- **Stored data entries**

※ ※ ※

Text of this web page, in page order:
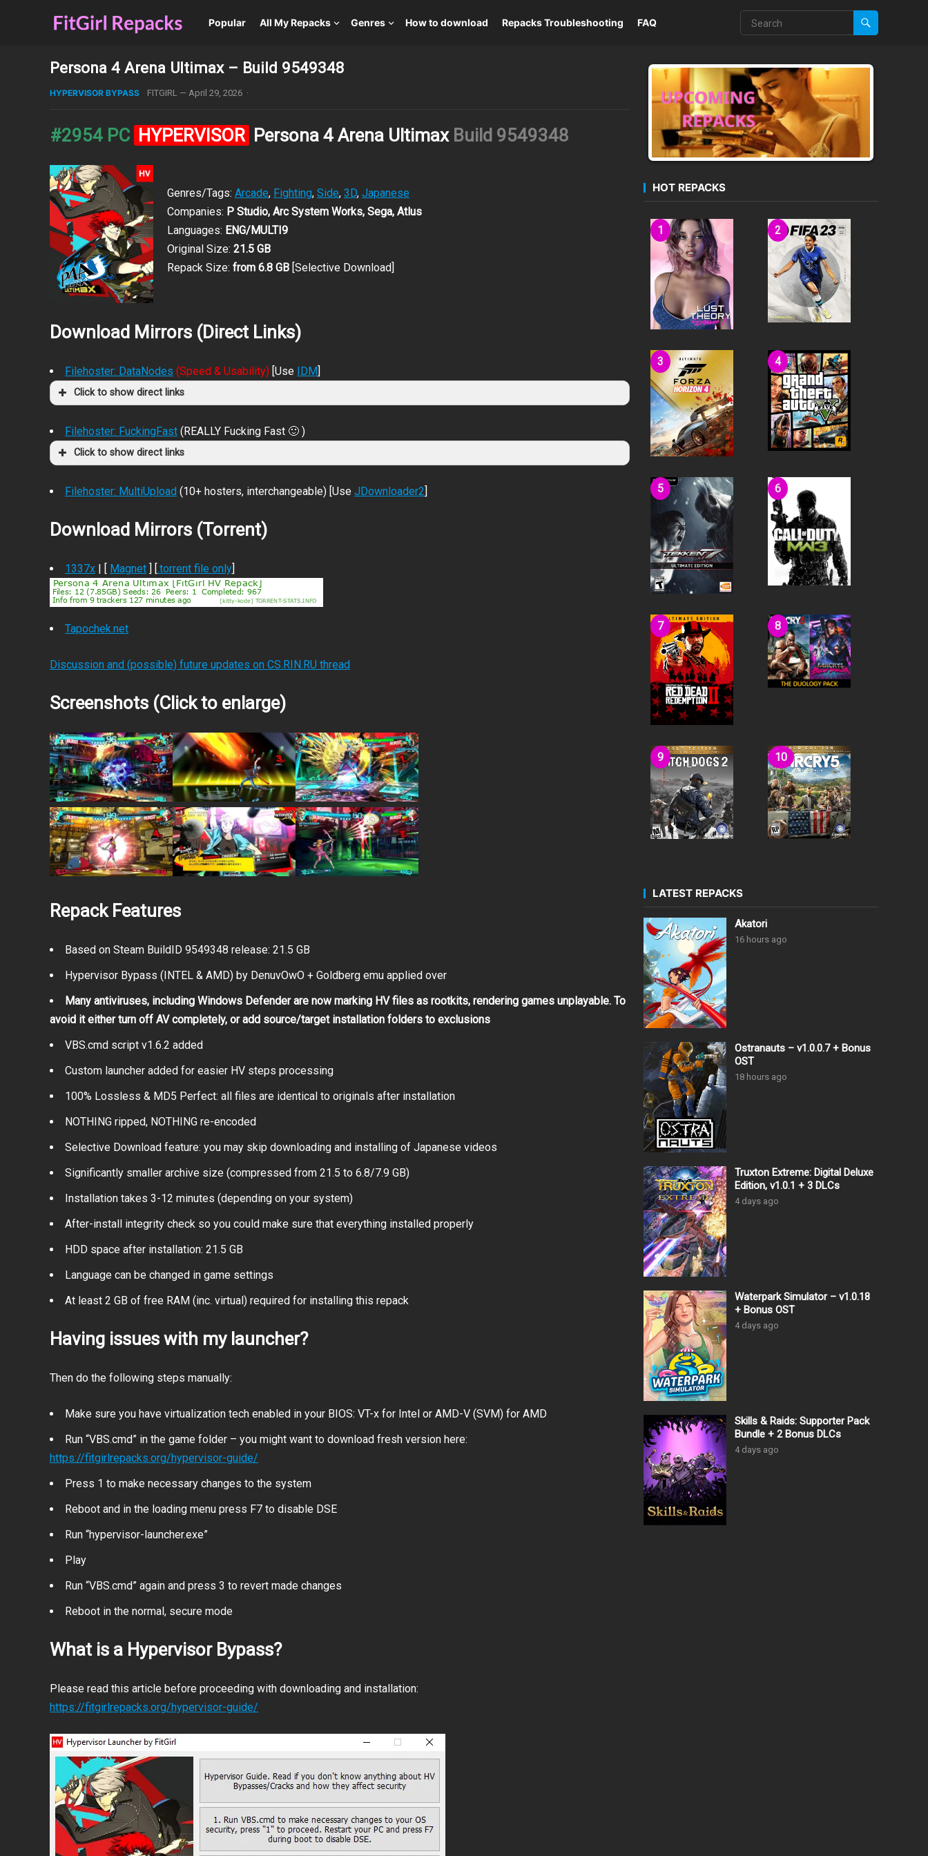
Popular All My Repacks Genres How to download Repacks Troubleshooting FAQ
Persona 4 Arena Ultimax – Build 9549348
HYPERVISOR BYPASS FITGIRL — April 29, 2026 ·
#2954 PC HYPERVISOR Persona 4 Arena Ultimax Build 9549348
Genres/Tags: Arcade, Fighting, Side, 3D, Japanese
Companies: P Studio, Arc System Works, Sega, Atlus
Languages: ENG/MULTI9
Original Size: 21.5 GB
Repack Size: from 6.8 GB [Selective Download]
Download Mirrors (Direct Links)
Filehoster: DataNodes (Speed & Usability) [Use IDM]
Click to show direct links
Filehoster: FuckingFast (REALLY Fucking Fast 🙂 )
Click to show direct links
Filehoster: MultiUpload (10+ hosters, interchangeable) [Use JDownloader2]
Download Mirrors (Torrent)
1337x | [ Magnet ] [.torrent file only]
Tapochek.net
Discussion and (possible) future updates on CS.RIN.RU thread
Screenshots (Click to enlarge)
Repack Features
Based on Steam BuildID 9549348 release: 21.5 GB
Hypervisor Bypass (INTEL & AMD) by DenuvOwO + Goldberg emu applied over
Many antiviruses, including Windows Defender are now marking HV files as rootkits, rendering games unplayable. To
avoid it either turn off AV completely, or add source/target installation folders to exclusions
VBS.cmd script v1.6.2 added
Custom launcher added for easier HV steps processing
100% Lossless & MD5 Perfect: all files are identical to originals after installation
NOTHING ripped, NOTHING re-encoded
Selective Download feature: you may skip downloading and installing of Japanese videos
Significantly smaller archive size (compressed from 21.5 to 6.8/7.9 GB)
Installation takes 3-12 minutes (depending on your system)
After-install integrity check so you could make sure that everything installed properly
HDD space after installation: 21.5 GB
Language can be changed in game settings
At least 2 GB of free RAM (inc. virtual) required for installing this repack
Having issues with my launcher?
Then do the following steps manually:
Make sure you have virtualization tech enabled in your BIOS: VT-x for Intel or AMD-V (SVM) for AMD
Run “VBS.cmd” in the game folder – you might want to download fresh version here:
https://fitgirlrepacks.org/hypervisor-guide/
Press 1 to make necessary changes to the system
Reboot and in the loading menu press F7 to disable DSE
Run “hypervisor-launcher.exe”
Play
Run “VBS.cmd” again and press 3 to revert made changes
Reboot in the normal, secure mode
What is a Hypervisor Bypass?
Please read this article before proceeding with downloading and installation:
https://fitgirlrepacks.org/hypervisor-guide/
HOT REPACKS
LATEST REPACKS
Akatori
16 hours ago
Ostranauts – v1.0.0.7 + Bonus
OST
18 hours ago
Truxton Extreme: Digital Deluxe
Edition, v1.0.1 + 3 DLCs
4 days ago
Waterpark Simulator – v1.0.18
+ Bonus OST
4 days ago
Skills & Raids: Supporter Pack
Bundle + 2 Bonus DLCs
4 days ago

※ ※ ※

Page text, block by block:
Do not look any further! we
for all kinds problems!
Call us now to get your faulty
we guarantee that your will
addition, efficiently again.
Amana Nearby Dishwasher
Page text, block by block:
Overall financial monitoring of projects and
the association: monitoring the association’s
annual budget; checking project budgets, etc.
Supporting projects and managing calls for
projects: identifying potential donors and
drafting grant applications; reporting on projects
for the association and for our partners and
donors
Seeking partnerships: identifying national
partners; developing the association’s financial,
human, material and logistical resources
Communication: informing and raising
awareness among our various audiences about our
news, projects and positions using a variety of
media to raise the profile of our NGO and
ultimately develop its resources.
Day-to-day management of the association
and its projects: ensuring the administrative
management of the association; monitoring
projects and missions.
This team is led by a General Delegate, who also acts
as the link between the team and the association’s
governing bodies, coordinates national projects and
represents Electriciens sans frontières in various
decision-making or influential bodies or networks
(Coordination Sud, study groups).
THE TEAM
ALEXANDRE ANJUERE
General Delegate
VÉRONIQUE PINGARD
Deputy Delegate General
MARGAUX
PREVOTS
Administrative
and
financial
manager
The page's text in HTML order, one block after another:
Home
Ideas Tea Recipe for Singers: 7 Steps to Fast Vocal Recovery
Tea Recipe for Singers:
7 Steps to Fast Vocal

※ ※ ※

- **REQUIRED WORK**
Scan the records above for the word "order" and return every line where it occurs.

- **SOLUTION TO THE PROBLEM**
Text of this web page, in page order:
The page's text in HTML order, one block after another:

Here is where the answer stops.